Jamile conseguiu vaga no Caism, onde a situação pode ser controlada pelo máximo de tempo possível, sem prejudicar a mãe e o bebê. Ela chegou a ir para casa, mas dias depois as contrações começaram e o parto foi feito. Lorenzo nasceu muito bem para a pouca idade.
"Eu não o vi, ele nasceu dormindo. (...) Ouvi as enfermeiras falando dele e elas disseram que era um nenê bravo, fica chutando, nasceu com apgar 9 e 10 [nota para a condição física do bebê]. Não tem nem tamanho pra nascer com essa nota", lembra emocionada.
Lorenzo foi para a UTI neonatal e colocado no oxigênio, mas nem precisava. Ele mesmo tirou o aparelho e o monitoramento mostrou que ele respirava bem.
"Foi essencial, fundamental o tempo. Acho que eu teria morrido se tivesse ficado no outro hospital. Tudo aconteceu na hora que tinha que acontecer. A gente passa a acreditar em milagre, a dar valor a cada minuto. Cada ml que aumentava no leite era sinal de evolução", relata.
O bebê já tinha força para mamar no peito quando completou 1,235 kg e teve alta com 1,740 kg, após 46 dias de internação. Atualmente ele está com 9 meses e com saúde de sobra. "Com 7 meses já nasceram os dentinhos e ele já ficava em pé", lembra a mãe.
Má formação e perda
Uma má formação no coração acelerou o parto da Sofia, filha que a nutricionista de Valinhos (SP) Maria Júlia Miele teve há 14 anos. Com 36 semanas e cinco dias de gestação, e a decisão de que a menina precisava nascer na tentativa de preservar a vida, Sofia nasceu.

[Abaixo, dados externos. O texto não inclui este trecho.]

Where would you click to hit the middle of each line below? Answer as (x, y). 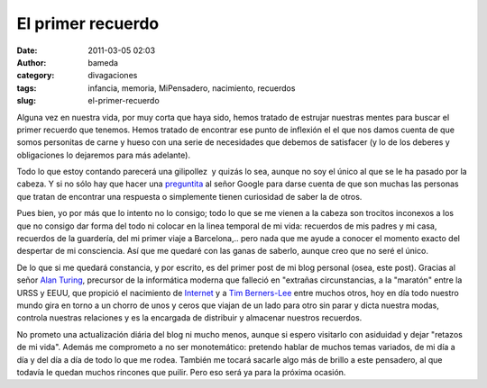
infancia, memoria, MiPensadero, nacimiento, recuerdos (192, 88)
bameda (103, 62)
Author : (32, 62)
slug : (26, 101)
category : (36, 76)
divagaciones (113, 76)
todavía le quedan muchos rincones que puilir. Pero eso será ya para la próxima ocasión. (181, 372)
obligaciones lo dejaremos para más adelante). (104, 155)
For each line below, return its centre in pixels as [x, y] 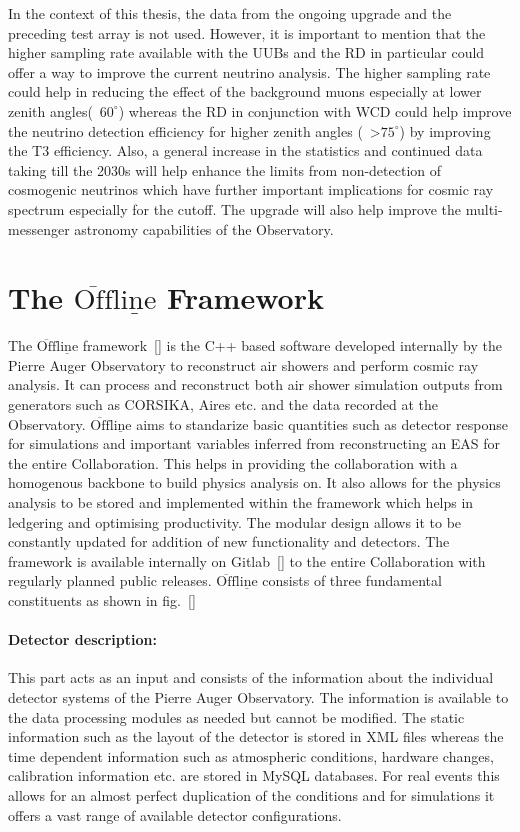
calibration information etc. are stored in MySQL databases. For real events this [254, 775]
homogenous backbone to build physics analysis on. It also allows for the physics [254, 482]
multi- [484, 208]
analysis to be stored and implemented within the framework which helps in [241, 502]
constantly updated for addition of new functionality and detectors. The [229, 541]
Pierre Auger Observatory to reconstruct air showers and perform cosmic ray [243, 364]
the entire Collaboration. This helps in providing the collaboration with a [233, 462]
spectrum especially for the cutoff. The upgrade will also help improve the [235, 208]

"Fui para o hospital com contrações e a equipe que examinou achou que o bebê estava demonstrando alteração cardíaca. Acharam que era melhor nascer pra 'resolver'. A gente fica pensando às vezes quando tá grávida 'tudo bem nascer com 37 ou 38', mas o normal é depois das 39 semanas. Faz muita diferença. Um dia dentro do ventre faz uma diferença de cinco dias fora do útero. O que ele pode ganhar de peso, imunidade, formação pulmonar e cardíaca é muito diferente dentro e fora do útero", lembra.

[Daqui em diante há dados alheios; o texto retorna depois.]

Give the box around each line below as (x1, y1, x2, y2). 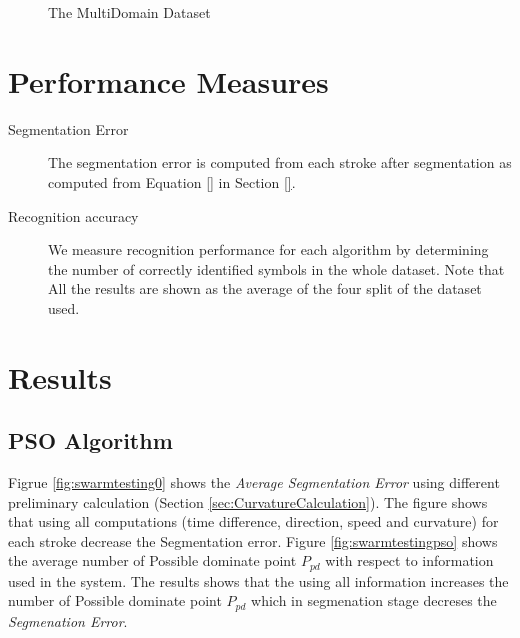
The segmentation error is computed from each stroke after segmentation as (48, 152, 512, 173)
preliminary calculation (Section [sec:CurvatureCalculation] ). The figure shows (8, 491, 488, 512)
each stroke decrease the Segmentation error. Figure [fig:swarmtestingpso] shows (8, 530, 498, 551)
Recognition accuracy (8, 205, 139, 226)
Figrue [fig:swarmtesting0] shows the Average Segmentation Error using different (8, 472, 500, 493)
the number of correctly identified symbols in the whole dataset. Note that (48, 258, 505, 279)
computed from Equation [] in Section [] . (48, 171, 296, 192)
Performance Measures (8, 60, 329, 101)

Sofia chegou a passar por uma cirurgia cardíaca com 10 dias de vida, e depois por outra aos 5 meses de idade. Segundo a mãe, se na primeira ela estivesse mais forte, a segunda operação poderia esperar para fazer com 2 anos de idade. A bebê precisou ficar internada na Unidade de Tratamento Intensivo e, em 16 meses, ela só pode ficar em casa por três meses.
"A imunidade dela era menor, teve uma série de infecções, não tinha o sistema imune pra superar, o pulmão não estava tão maduro para receber ventilação por uma máquina. Foram várias consequências de respiração", conta Maria Júlia.
Sofia não resistiu a tantos procedimentos e faleceu com 1 ano e 4 meses. Ainda quando a filha estava viva, Maria Julia se engajou em estudos e pesquisas que pudessem esclarecer dúvidas e ajudar a lidar com o momento de perder um filho desta forma. O sofrimento não é só da mãe e do bebê, mas de toda uma família.
"O casal continua? A mulher consegue voltar ao mercado de trabalho? A criança conseguirá ser educada [se sobreviver]? E os filhos terão traumas? É uma cascata violenta em volta e tudo por causa de um bebê prematuro demais", alerta.
Um diário que Maria Júlia escrevia durante o tratamento da filha onde ela contava os detalhes dessa experiência se transformou no livro "Mãe de UTI - Amor Incondicional", e ela perseguiu o caminho de orientar mais mães sobre a necessidade de um bom pré-natal através da criação da ONG "Instituto Abrace".